> EXERCISE DIRECTIONS
Pictures in the material below are to be left out, and only the lines from the line with "Where is each" up to and including the line with "generated by std::move." are to be written out exactly.
START WORKING DATA
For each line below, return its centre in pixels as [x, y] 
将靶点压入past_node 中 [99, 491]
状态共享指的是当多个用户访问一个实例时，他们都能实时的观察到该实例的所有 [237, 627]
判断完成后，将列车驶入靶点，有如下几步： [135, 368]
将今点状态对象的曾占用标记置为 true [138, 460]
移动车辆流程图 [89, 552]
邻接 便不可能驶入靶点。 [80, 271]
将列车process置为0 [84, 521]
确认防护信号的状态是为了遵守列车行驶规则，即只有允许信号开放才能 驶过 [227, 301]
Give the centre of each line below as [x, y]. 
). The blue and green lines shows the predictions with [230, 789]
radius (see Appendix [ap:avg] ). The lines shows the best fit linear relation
END WORKING DATA
START WORKING DATA
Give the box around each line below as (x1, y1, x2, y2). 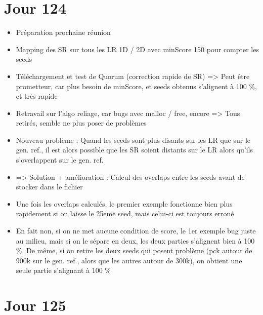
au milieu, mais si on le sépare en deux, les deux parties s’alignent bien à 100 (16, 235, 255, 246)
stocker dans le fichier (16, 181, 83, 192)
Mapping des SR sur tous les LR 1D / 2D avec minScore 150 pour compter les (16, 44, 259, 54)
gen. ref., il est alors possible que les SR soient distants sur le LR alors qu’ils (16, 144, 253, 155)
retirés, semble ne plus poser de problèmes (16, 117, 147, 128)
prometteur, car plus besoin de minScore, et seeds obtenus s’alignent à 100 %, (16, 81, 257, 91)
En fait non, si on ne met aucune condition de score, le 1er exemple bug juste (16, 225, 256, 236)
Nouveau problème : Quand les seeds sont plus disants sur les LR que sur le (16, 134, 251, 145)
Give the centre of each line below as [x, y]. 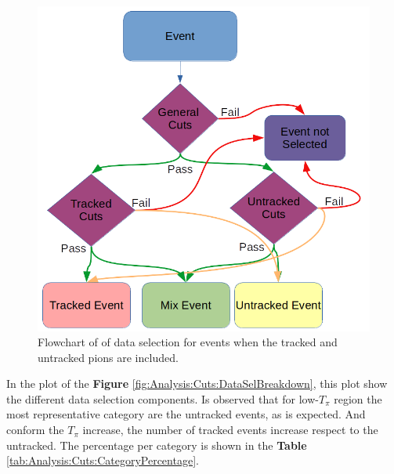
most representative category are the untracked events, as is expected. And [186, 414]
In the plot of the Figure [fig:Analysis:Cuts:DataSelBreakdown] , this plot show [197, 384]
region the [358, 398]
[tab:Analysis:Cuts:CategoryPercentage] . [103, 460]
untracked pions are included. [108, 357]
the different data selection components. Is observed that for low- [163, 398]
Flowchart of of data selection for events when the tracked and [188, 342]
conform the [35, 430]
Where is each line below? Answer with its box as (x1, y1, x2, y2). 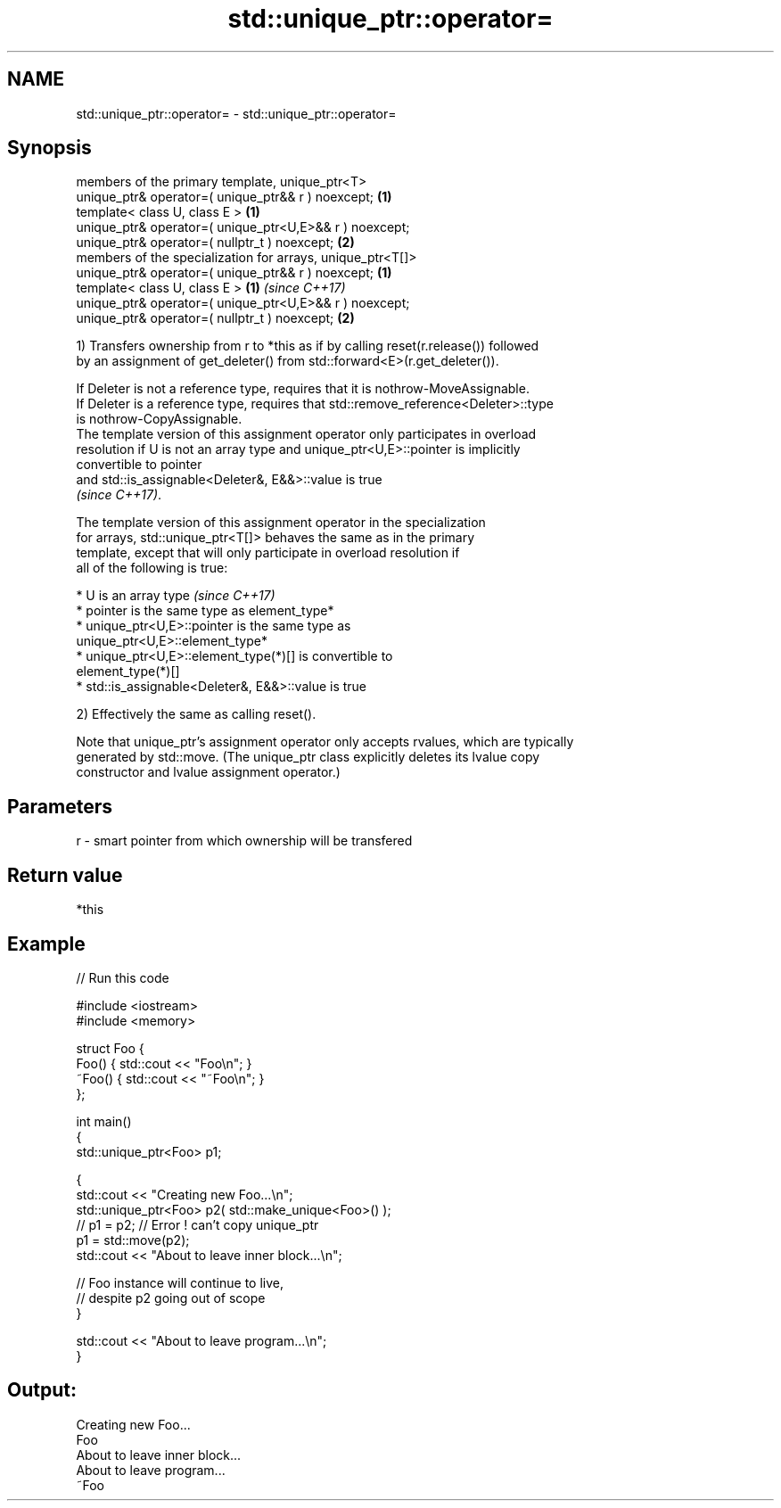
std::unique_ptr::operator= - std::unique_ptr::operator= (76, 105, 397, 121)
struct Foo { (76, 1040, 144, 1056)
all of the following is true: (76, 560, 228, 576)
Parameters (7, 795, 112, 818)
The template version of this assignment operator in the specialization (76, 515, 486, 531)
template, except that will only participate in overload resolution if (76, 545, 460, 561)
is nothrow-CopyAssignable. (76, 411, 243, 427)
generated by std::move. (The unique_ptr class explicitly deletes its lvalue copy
END WORKING DATA
> TASK RESPONSE
Where is each line below? Answer with its box as (x1, y1, x2, y2). 
std::unique_ptr::operator= - std::unique_ptr::operator= (76, 105, 397, 121)
struct Foo { (76, 1040, 144, 1056)
all of the following is true: (76, 560, 228, 576)
Parameters (7, 795, 112, 818)
The template version of this assignment operator in the specialization (76, 515, 486, 531)
template, except that will only participate in overload resolution if (76, 545, 460, 561)
is nothrow-CopyAssignable. (76, 411, 243, 427)
generated by std::move. (The unique_ptr class explicitly deletes its lvalue copy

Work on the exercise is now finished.